Long View: "It was the seventh consecutive month when the figure was under 80 percent. Other than a six-month string in 1981 and 1982, that figure has not fallen below 80 percent at any time since the figures became available in 1959. This is the 26 th consecutive month in which the figure was under 100 percent, meaning a declining market for starts. That matches the longest such streak ever, set in the mid-1970’s, when a severe recession was caused by soaring oil prices."

Comments:

Hold Tight: Currently, there is no indication that the bear market in real estate has run it's course.

Implications: Since the underlining assets are tied to National and International Fix Income Funds and Bank Holdings we can not anticipate any near term resolution of portfolio values until the knife (asset values) has stopped falling.
To all potential investors, be careful, it is very difficult to catch a falling knife.


Jim

Friday, June 13, 2008

Foreclosures Rise 48% in May as Repossessions Double (Update2)

Westbury, New York during a bus tour of foreclosed homes
on May 10, 2008. Photographer: Jin Lee/Bloomberg News

Highlights
Banks Repossessed: "Twice as many homes in May and foreclosure filings rose 48 percent from a year ago as falling house prices trapped borrowers in mortgages they couldn't afford,realty Trac Inc. said in a report today."

Michelle Meyer and Ethan Harris, economists at Lehman Brothers: "Foreclosures will account for 30 percent of national home sales this year as 1.2 million foreclosed single-family homes will eventually enter the market, they said. They estimate foreclosed properties, which typically sell for about 20 percent less than other homes, will depress home prices nationally by 6 percent."

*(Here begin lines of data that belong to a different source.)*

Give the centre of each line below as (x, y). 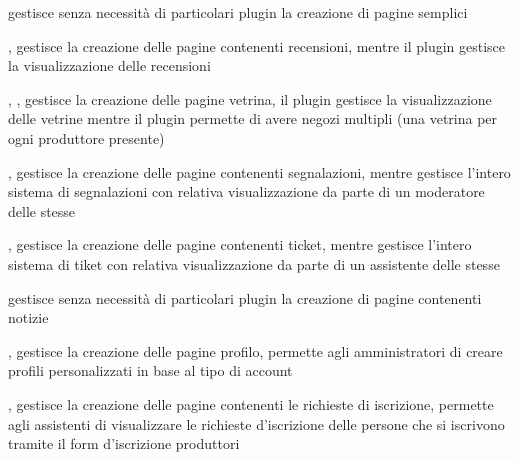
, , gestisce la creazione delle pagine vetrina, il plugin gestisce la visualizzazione (250, 98)
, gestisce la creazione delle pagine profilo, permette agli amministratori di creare (255, 350)
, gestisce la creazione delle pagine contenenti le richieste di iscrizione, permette (251, 403)
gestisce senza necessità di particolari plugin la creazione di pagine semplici (238, 12)
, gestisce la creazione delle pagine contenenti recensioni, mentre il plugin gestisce (257, 45)
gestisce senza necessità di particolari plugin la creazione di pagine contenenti (245, 297)
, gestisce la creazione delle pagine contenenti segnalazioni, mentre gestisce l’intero (259, 171)
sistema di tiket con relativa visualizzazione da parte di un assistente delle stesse (254, 263)
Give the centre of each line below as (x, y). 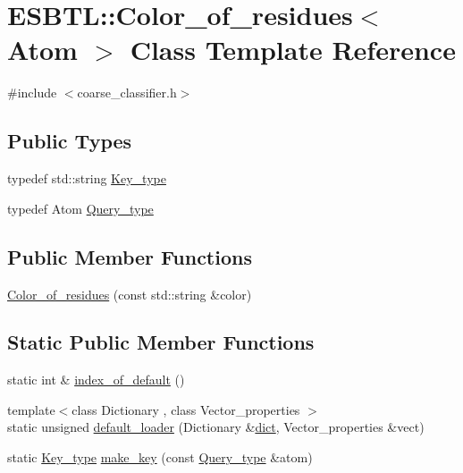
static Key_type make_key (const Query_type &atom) (160, 457)
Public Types (70, 141)
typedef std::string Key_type (87, 178)
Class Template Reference (293, 50)
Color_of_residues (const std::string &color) (130, 294)
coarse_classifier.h (127, 93)
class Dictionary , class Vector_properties (186, 409)
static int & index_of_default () (96, 380)
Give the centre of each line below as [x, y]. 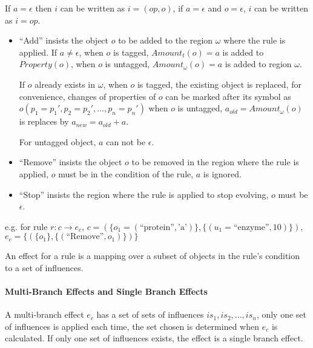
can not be [126, 141]
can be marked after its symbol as [228, 96]
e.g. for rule [26, 226]
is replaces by [44, 121]
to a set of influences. [44, 267]
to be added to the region [166, 40]
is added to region [258, 64]
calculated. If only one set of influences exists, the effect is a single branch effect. [154, 338]
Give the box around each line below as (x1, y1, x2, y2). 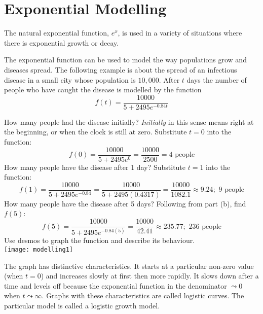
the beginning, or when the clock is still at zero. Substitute (4, 126, 187, 137)
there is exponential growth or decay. (4, 37, 119, 48)
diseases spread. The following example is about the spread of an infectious (4, 64, 237, 75)
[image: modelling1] (4, 246, 73, 254)
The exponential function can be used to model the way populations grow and (4, 54, 247, 65)
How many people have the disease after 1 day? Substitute (4, 161, 186, 172)
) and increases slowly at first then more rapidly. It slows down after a (41, 270, 259, 281)
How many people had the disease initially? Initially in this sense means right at (4, 116, 254, 127)
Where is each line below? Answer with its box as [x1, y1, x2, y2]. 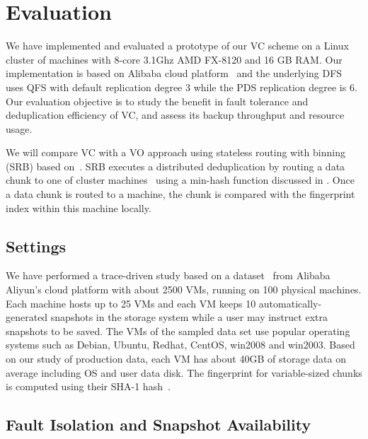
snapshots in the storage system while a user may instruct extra [50, 310, 328, 324]
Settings [6, 235, 66, 257]
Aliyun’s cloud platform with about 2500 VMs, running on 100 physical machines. [6, 282, 362, 297]
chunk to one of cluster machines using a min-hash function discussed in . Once [6, 172, 355, 187]
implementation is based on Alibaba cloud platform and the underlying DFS [6, 66, 343, 81]
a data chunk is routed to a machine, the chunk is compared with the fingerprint [6, 187, 355, 201]
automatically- [258, 295, 322, 310]
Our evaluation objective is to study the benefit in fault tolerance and [6, 93, 309, 108]
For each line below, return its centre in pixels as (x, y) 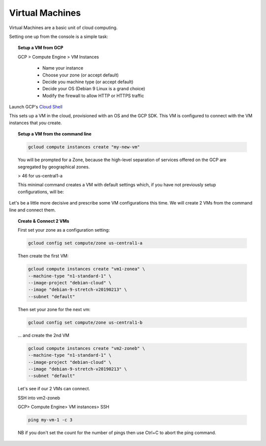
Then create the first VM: (43, 256)
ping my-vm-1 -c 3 (50, 420)
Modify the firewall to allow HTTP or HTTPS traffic (93, 96)
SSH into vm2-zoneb (39, 398)
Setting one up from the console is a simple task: (59, 36)
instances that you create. (35, 123)
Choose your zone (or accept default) (81, 75)
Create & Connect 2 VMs (44, 221)
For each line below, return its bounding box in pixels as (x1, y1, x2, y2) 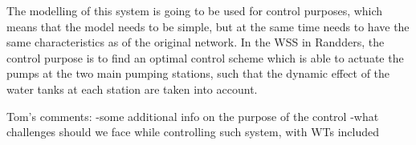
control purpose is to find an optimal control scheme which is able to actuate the (6, 49, 404, 66)
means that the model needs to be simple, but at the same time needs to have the (6, 18, 410, 34)
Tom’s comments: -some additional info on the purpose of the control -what (6, 107, 379, 124)
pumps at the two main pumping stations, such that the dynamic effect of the (6, 65, 390, 82)
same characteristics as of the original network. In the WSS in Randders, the (6, 34, 385, 50)
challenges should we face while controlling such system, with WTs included (6, 123, 380, 140)
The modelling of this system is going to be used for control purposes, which (6, 2, 383, 18)
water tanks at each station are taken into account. (6, 80, 258, 97)
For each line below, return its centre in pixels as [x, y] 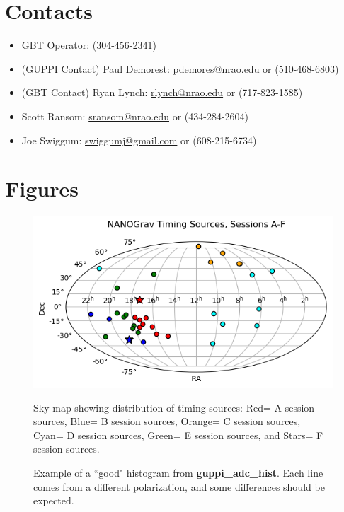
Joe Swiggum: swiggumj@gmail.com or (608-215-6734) [139, 140]
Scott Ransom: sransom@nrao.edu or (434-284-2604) [135, 116]
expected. [54, 500]
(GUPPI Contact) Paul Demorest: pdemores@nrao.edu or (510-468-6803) [180, 68]
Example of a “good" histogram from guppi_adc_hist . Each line [178, 472]
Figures [42, 188]
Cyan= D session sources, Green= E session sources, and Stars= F [178, 435]
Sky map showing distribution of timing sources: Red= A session [174, 407]
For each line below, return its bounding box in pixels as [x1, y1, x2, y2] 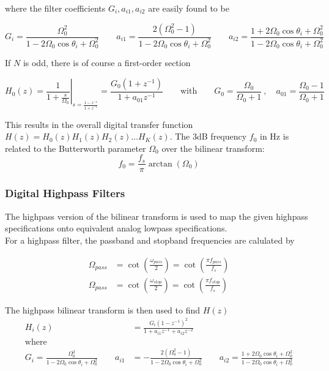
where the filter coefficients [5, 2, 106, 14]
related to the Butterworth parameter [5, 141, 146, 154]
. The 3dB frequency [169, 130, 247, 143]
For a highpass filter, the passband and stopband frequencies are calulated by [5, 233, 295, 246]
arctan [148, 159, 172, 168]
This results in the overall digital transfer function [5, 118, 193, 130]
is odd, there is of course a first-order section [23, 56, 191, 69]
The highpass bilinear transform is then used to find [5, 303, 201, 316]
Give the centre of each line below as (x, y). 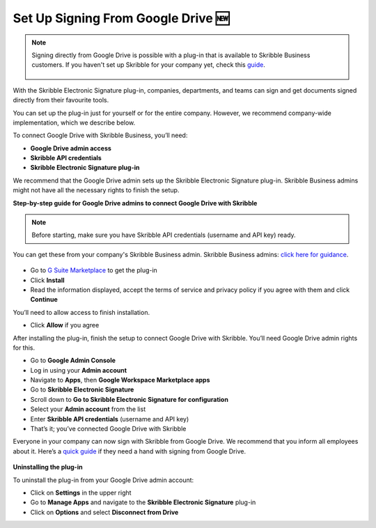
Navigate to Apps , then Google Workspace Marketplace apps (120, 380)
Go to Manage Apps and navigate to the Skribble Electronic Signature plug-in (143, 502)
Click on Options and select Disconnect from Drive (104, 512)
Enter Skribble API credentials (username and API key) (110, 419)
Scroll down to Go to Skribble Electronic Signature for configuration (130, 399)
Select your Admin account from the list (88, 409)
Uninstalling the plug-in (48, 467)
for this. (24, 348)
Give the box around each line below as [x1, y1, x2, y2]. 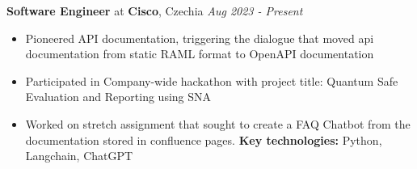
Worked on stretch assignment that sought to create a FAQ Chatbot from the [25, 115, 411, 132]
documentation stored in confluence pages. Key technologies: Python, [25, 131, 382, 148]
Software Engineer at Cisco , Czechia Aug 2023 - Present [6, 2, 303, 19]
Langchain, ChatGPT [25, 147, 133, 164]
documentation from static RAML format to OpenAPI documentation [25, 45, 374, 62]
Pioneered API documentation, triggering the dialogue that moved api [25, 29, 374, 46]
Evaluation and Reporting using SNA [25, 88, 212, 105]
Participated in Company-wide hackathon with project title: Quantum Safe [25, 72, 398, 89]
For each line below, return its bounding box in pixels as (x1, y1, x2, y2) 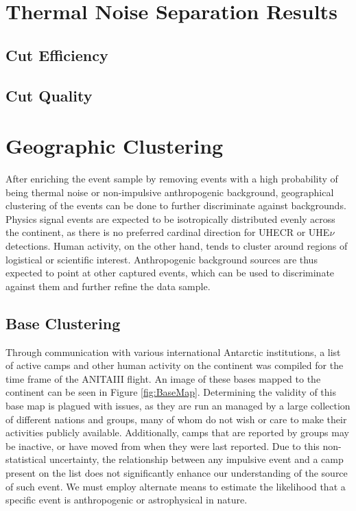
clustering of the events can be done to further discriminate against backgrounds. (5, 198, 346, 213)
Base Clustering (5, 312, 121, 333)
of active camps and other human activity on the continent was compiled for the (5, 358, 344, 372)
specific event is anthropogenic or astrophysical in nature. (5, 492, 248, 507)
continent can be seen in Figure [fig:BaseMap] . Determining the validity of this (5, 385, 336, 399)
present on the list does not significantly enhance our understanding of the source (5, 465, 348, 479)
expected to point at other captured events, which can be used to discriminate (5, 265, 335, 280)
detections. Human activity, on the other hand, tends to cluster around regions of (5, 239, 348, 253)

Feedback Loop: ""The risk is that an adverse feedback loop will develop, in which problems in the housing market undercut the economy, causing even more stress in the housing and mortgage markets,'' Meyer and Harris wrote."

Wrong Way: "Lenders are afraid to lend and buyers are afraid they'll be under water in a year, so unless something dramatic happens we're going to continue to see the trend go in the wrong direction,'' said Rick Sharga, RealtyTrac's vice president of marketing."

Comments:

Foreclosure Status:
Based on the facts reported there is no near term bottom in sight.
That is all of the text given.